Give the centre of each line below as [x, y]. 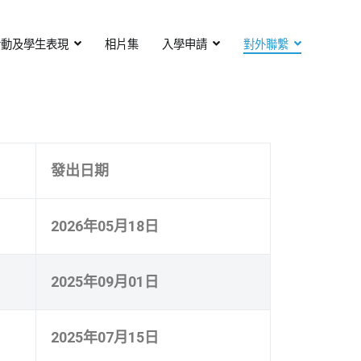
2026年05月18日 [105, 226]
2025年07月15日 [105, 337]
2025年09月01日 [105, 281]
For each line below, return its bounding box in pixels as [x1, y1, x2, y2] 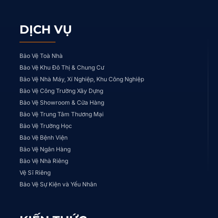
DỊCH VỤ [19, 22, 72, 36]
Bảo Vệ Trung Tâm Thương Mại [19, 110, 104, 118]
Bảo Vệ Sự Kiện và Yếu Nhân [19, 180, 97, 188]
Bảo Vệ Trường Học [19, 122, 72, 129]
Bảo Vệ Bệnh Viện [19, 133, 68, 141]
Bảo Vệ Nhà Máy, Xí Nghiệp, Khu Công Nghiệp [19, 75, 144, 83]
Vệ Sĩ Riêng [19, 168, 51, 176]
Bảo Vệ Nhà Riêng [19, 157, 68, 164]
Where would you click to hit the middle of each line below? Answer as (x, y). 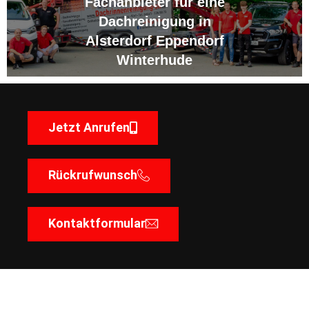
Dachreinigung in (154, 21)
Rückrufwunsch (93, 175)
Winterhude (154, 60)
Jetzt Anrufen (89, 127)
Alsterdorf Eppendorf (154, 40)
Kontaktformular (97, 223)
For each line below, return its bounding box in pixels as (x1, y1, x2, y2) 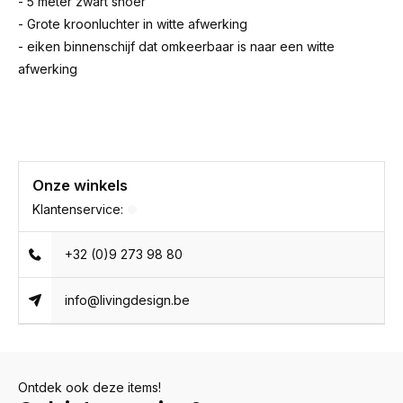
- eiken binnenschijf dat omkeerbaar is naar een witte (18, 39, 335, 54)
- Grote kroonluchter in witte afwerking (18, 16, 247, 31)
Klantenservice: (32, 201, 123, 217)
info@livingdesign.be (65, 292, 191, 308)
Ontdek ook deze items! (18, 380, 161, 395)
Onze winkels (32, 176, 128, 194)
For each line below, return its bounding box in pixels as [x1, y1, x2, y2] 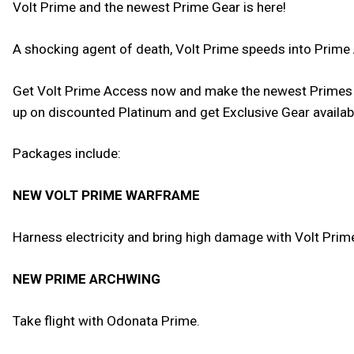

> [Work item]
Leave out the pictures and output every record above precisely as given.

> [Answer space]
Give the centre of each line below as [x, y]. 
2026年05月18日 [105, 226]
2025年07月15日 [105, 337]
2025年09月01日 [105, 281]
For each line below, return its bounding box in pixels as [x1, y1, x2, y2] 
DỊCH VỤ [19, 22, 72, 36]
Bảo Vệ Trung Tâm Thương Mại [19, 110, 104, 118]
Bảo Vệ Sự Kiện và Yếu Nhân [19, 180, 97, 188]
Bảo Vệ Trường Học [19, 122, 72, 129]
Bảo Vệ Bệnh Viện [19, 133, 68, 141]
Bảo Vệ Nhà Máy, Xí Nghiệp, Khu Công Nghiệp [19, 75, 144, 83]
Vệ Sĩ Riêng [19, 168, 51, 176]
Bảo Vệ Nhà Riêng [19, 157, 68, 164]
Where would you click to hit the middle of each line below? Answer as (x, y). 
Dachreinigung in (154, 21)
Rückrufwunsch (93, 175)
Winterhude (154, 60)
Jetzt Anrufen (89, 127)
Alsterdorf Eppendorf (154, 40)
Kontaktformular (97, 223)
For each line below, return its bounding box in pixels as (x1, y1, x2, y2) 
- eiken binnenschijf dat omkeerbaar is naar een witte (18, 39, 335, 54)
- Grote kroonluchter in witte afwerking (18, 16, 247, 31)
Klantenservice: (32, 201, 123, 217)
info@livingdesign.be (65, 292, 191, 308)
Ontdek ook deze items! (18, 380, 161, 395)
Onze winkels (32, 176, 128, 194)
For each line below, return its bounding box in pixels as [x1, y1, x2, y2] 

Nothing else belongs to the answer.